A Photograph of Gabriel Fauré with an orange background and his name written in a purple font

Gabriel Fauré (1845 – 1924) and the Renaissance of French Music


The centenary of Fauré’s death is a moment to reflect on his influence in driving forward the renaissance of French music, in the decades after the defeat of the French army during the endgame of the Franco-Prussian war, 1870-71. When he was born Chopin was still composing but by the time of his death he knew the music of the Second Viennese School - Schoenberg, Berg and Webern and he knew Jazz.

 

As a nine-year-old he was sent to the Niedermeyer School for church music in Paris where he came under the influence of his piano teacher, the dynamic composer Camille Saint-Saëns and he remained close to Saint-Saëns all his life. Fauré was a complex character; sometimes dreamy or depressive, he was diplomatic, always charming and definitely a party animal! Fauré's music was characterised from the start by an innate sense of balance and beauty. Its purity of sound derived from the plainsong and Renaissance church music he studied at the Niedermeyer School.

 

Fauré's style was continually evolving. In the mid−1890s he had a liberating love affair with Emma Bardac (who later became Claude Debussy’s second wife) and around this time his  works became more concentrated, abstract and exploratory.  During the last twenty years of his life, he shared with Beethoven a composer’s worst fate of increasing deafness so that he never heard the music of his extraordinary ‘Indian Summer’. Freed from his duties as Director of the Paris Conservatoire he devoted himself to composing, finding new  music welling up from his inner core, the soul that he believed in all his life. With both Beethoven and Fauré, as their outer ears declined so their inner ears took them to the depths of their creative source, a cosmos that lay within, finding strange new music never heard before.
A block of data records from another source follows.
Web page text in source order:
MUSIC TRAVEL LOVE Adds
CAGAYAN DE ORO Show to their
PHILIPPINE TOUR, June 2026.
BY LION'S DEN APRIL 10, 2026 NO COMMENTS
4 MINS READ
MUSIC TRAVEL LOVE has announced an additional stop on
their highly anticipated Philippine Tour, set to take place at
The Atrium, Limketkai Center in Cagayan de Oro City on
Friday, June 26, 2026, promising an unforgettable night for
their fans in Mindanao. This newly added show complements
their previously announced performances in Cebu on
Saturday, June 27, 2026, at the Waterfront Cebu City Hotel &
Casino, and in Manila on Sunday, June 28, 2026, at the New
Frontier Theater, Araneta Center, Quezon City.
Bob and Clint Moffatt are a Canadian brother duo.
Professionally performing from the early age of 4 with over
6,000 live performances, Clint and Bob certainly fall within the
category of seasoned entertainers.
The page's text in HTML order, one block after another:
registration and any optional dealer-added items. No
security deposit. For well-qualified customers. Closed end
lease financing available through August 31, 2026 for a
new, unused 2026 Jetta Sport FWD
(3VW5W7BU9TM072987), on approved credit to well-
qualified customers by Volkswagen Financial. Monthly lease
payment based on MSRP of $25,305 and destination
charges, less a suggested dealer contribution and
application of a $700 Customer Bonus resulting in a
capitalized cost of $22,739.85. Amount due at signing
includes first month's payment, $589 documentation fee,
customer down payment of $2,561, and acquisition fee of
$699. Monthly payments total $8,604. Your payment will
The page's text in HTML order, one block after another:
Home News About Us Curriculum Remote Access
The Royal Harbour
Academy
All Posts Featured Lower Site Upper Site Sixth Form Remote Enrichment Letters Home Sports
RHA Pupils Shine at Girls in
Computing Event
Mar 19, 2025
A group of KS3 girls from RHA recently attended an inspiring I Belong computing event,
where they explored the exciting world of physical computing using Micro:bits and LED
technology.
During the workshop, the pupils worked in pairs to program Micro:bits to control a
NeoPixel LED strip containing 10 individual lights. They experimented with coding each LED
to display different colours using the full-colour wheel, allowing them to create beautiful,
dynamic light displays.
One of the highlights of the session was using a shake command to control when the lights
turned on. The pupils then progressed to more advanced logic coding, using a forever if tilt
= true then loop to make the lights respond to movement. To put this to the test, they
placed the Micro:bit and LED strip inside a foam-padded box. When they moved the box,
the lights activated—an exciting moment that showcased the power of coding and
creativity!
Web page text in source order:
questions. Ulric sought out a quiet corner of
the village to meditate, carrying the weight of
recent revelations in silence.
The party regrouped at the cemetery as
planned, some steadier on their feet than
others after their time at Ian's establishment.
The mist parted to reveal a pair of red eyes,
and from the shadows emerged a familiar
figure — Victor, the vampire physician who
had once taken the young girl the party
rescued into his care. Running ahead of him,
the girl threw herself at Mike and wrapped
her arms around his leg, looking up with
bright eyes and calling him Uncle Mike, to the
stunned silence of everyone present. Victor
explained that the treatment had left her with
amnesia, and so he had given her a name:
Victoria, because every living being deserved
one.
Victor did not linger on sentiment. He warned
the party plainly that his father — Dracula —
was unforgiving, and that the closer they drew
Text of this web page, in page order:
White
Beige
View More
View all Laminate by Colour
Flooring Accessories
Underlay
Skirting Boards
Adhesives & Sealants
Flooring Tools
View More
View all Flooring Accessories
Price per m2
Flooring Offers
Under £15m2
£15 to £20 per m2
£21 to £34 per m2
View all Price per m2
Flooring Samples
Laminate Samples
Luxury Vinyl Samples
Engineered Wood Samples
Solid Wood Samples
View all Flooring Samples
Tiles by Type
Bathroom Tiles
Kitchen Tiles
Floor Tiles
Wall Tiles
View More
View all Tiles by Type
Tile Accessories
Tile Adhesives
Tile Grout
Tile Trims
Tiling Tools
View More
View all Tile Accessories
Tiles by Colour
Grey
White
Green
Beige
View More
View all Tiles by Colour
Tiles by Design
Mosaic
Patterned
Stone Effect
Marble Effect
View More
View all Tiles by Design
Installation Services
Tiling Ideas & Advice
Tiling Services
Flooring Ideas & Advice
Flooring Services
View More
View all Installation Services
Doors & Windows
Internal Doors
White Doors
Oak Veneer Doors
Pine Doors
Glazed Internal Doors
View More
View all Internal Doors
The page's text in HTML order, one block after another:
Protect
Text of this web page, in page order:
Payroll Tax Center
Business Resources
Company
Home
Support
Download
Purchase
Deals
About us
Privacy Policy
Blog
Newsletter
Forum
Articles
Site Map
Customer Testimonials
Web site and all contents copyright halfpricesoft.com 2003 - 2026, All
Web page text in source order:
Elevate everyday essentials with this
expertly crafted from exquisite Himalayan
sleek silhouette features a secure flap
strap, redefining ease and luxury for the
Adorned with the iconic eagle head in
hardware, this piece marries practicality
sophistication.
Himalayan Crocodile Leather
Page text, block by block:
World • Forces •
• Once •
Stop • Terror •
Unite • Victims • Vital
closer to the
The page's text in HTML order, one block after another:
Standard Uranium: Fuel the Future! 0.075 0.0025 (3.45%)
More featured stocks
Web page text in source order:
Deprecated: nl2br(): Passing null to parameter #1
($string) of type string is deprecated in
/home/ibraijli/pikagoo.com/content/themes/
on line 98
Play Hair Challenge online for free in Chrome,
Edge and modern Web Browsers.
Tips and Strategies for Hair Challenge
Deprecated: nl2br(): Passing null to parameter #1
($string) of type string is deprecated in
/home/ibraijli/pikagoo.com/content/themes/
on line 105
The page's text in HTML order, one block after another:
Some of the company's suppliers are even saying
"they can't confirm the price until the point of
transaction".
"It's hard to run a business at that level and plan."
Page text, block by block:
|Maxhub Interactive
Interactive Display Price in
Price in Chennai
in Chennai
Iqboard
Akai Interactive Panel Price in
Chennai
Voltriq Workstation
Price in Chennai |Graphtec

In Fauré’s case this included his Piano Trio, his Second Piano Quintet, late song cycles including the radiant L’horizon chimérique, the Second Cello Sonata Cello Sonata, Op. 117 (1921) and his final work completed shortly before he died, his String Quartet in E minor, Op. 121 - the only chamber music piece he composed without a piano.

 

In contrast with the charm of his earlier music, his works from this period are sometimes elusive and withdrawn in character, and at other times impassioned. This evolution in Fauré's music tracked closely and shaped the emergence of a distinct modern French school which particularly through Debussy reached out to a whole new world.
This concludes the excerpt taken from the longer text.